When X-rays (in blue) illuminate an iron atom (red, center), core level electrons are excited. – Animation via SWNS

Many laymen will not be aware that science has never been able to X-ray a single atom.

The best that current state-of-the-art synchrotron scanners can manage is to X-ray an attogram—about 10,000 atoms—but the signal produced by a single atom is so weak that conventional detectors cannot be used. Until now.

This landmark feat was achieved thanks to a purpose-built synchrotron instrument at Argonne National Laboratory in Illinois using a technique known as SX-STM (synchrotron X-ray scanning tunneling microscopy).
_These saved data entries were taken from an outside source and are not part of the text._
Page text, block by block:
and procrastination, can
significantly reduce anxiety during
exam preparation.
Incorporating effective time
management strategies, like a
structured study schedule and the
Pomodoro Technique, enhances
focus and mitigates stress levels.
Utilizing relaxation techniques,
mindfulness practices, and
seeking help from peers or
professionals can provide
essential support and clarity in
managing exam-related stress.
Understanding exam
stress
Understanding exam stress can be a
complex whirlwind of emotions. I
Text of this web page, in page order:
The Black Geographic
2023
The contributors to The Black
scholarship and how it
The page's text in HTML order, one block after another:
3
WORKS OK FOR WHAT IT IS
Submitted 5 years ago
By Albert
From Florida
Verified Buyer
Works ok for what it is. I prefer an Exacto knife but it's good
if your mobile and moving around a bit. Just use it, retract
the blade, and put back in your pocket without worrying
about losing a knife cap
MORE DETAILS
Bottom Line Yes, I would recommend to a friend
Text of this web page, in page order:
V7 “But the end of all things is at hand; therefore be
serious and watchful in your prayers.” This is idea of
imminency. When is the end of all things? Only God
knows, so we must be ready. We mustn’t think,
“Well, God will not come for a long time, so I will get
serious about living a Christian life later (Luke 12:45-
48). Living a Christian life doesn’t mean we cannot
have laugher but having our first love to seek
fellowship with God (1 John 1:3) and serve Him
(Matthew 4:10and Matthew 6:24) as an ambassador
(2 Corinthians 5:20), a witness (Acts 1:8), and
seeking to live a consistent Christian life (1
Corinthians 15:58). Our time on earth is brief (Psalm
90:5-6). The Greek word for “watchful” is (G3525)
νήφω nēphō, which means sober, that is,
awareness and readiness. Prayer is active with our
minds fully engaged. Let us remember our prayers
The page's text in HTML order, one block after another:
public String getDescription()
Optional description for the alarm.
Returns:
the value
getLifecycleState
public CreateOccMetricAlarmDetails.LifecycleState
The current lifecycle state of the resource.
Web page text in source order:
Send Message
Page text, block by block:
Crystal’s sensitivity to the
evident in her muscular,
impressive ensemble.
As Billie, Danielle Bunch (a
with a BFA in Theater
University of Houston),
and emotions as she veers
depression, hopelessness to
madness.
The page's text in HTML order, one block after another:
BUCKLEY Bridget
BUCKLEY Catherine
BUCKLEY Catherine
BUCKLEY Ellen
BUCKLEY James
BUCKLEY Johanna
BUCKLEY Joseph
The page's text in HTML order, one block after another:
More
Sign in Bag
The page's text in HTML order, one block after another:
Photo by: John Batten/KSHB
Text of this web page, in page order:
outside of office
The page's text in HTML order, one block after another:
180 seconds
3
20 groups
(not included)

The researchers behind the breakthrough say it paves the way for finding cures for major life-threatening diseases, the development of superfast quantum computers, and other advancements in materials and eco-science.

Atoms are the particles that build molecules, and the limit to which any substance can be broken down chemically. There are as many in a golf ball as golf balls would fit into Earth.

SX-STM can now measure them to an infinitesimal degree. The feat has been described as the ‘holy grail’ of physics, and a long-standing dream of Professor Saw Wai Hla of Ohio State University, the lead author on the paper explaining the discovery.

“Atoms can be routinely imaged with scanning probe microscopes—but without X-rays one cannot tell what they are made of,” explained Dr. Hla. “We can now detect exactly the type of a particular atom, one atom-at-a-time, and can simultaneously measure its chemical state. This discovery will transform the world.”

Since its discovery by Roentgen in 1895, X-rays have been used in dozens of applications and fields, from medical examinations to security screenings in airports.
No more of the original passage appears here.